* _TASK DESCRIPTION_: Return only the lines of the listing below that run from the line with "Sản phẩm nổi" through the line with "Vielseitigkeit (24, 196, 90, 211)", both ends included, exactly as written.

* * *

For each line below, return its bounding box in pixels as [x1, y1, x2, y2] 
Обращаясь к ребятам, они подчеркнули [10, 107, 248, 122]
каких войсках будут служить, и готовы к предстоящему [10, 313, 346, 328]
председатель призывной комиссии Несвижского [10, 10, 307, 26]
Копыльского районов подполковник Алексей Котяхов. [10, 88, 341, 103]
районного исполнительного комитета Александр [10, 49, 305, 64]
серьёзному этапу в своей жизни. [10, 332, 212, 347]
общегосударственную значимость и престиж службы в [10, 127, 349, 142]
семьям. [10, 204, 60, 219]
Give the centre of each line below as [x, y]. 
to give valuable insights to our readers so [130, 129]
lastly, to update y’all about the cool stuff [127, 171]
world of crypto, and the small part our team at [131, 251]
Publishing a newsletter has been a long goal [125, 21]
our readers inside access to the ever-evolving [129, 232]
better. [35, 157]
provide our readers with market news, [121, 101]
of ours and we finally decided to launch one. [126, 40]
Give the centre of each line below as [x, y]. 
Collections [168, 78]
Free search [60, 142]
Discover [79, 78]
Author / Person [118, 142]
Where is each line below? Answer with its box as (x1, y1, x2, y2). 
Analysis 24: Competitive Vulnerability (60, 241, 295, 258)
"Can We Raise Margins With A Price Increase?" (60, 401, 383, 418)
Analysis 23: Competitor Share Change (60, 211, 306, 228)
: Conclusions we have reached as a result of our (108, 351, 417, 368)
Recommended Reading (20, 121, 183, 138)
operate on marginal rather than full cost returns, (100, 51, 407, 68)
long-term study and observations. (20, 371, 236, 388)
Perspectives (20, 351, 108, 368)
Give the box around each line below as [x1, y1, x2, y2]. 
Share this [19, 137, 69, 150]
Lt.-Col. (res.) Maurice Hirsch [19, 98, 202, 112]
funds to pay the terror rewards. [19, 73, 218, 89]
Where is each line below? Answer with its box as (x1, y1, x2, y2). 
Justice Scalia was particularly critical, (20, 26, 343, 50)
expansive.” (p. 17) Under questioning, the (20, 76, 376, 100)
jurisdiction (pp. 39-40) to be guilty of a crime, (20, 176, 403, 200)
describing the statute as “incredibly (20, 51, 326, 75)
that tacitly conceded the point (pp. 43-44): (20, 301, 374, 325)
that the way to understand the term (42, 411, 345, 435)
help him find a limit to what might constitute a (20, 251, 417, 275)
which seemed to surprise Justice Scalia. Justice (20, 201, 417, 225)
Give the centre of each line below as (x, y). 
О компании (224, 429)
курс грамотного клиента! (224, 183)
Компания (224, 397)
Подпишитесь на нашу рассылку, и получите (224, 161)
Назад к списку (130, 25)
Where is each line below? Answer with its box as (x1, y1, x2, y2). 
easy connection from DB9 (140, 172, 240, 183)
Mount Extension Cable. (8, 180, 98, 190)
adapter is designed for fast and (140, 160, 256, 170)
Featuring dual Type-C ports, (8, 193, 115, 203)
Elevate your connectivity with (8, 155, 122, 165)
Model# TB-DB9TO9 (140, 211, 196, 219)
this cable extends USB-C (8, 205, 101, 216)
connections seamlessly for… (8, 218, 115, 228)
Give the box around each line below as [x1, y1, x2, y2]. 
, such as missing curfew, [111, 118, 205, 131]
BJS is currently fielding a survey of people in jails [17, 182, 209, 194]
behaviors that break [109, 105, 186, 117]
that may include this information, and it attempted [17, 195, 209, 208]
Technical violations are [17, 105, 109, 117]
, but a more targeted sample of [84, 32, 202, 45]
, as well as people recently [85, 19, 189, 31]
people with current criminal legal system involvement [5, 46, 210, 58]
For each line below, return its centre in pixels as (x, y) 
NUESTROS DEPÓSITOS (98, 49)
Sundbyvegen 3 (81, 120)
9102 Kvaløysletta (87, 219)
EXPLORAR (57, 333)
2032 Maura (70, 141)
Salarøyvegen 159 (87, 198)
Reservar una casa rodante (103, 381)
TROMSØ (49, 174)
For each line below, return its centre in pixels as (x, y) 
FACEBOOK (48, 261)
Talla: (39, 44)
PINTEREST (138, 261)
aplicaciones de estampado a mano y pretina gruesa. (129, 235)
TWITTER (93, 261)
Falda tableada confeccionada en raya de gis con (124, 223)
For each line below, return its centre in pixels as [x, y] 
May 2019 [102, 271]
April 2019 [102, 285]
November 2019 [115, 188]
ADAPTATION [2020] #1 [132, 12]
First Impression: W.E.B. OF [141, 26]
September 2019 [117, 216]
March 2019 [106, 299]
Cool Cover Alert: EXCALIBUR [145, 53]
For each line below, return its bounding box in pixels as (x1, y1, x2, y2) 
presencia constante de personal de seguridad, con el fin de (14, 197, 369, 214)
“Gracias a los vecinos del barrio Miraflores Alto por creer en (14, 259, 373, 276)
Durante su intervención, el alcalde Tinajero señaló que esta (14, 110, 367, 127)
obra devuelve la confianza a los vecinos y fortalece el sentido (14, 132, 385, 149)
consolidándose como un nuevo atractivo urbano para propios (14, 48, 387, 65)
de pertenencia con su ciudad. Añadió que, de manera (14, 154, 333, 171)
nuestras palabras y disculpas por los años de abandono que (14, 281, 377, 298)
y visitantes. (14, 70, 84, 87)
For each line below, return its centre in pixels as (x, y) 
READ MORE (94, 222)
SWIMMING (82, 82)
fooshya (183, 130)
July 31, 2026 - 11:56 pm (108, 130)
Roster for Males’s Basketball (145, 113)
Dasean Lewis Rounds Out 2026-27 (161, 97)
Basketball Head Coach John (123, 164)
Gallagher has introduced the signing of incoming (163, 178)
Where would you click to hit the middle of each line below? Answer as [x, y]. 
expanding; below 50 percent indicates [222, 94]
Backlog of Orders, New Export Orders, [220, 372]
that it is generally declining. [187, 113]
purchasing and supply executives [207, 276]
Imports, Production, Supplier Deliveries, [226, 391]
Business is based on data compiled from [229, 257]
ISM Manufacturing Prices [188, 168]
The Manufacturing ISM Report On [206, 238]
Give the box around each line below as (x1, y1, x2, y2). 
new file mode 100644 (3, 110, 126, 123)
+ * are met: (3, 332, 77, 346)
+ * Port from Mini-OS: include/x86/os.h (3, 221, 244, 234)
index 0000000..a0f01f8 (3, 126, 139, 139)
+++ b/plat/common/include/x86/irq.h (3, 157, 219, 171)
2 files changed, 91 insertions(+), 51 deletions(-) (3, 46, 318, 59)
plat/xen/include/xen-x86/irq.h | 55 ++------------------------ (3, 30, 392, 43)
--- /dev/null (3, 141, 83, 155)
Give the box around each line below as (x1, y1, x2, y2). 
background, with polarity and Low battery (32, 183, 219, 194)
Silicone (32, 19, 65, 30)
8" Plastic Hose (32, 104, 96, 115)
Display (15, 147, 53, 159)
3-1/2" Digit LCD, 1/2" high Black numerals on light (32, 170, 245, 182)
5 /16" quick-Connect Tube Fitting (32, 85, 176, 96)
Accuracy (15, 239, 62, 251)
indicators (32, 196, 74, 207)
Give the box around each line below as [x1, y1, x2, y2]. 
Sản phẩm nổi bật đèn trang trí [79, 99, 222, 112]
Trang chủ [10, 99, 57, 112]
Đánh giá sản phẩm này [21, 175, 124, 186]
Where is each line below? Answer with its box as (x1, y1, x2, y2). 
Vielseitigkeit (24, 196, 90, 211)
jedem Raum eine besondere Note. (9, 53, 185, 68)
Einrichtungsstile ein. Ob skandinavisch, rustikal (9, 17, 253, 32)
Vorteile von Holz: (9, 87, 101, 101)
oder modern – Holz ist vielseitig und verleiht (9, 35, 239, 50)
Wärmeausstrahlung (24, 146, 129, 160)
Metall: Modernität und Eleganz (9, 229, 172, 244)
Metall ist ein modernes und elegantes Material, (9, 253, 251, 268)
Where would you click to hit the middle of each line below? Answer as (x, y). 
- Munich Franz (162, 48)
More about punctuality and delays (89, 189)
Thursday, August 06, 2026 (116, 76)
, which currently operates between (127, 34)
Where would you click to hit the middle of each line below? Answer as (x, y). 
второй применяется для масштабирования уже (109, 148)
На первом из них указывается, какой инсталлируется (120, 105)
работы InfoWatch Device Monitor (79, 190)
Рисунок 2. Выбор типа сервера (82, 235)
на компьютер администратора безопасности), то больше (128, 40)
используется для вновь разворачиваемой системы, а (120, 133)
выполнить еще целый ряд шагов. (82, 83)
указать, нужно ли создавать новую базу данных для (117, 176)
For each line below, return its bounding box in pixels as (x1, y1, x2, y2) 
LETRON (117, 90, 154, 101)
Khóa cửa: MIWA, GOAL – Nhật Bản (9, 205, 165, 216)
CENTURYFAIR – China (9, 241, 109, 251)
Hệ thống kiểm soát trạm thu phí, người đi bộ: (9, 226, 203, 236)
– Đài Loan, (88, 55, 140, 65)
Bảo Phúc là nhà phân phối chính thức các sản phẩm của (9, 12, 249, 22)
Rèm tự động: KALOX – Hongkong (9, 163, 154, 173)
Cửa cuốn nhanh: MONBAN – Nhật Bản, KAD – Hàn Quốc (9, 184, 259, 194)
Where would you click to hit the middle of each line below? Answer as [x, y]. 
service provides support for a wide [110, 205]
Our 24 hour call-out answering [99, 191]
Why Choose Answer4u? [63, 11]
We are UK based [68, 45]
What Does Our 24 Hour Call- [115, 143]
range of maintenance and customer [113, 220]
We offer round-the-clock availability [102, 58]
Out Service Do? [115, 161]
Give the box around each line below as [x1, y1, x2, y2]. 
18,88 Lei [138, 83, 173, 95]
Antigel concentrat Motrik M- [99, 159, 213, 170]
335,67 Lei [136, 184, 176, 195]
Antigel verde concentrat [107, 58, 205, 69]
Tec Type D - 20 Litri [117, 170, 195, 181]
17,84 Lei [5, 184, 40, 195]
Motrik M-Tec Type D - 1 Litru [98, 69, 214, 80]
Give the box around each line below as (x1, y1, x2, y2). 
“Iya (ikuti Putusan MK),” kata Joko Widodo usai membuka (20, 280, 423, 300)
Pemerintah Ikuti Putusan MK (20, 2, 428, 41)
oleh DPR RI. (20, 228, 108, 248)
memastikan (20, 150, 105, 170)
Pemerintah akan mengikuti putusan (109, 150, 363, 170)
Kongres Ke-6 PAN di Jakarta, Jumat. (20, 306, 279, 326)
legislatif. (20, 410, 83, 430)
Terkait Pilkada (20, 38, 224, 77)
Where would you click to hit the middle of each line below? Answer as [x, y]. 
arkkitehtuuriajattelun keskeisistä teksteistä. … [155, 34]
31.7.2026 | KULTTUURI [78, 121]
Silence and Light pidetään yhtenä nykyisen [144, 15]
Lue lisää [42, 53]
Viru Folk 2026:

* * *

* _ANSWER TO THIS PROBLEM_:
Sản phẩm nổi bật đèn trang trí [79, 99, 222, 112]
Trang chủ [10, 99, 57, 112]
Đánh giá sản phẩm này [21, 175, 124, 186]
Where is each line below? Answer with its box as (x1, y1, x2, y2). 
Vielseitigkeit (24, 196, 90, 211)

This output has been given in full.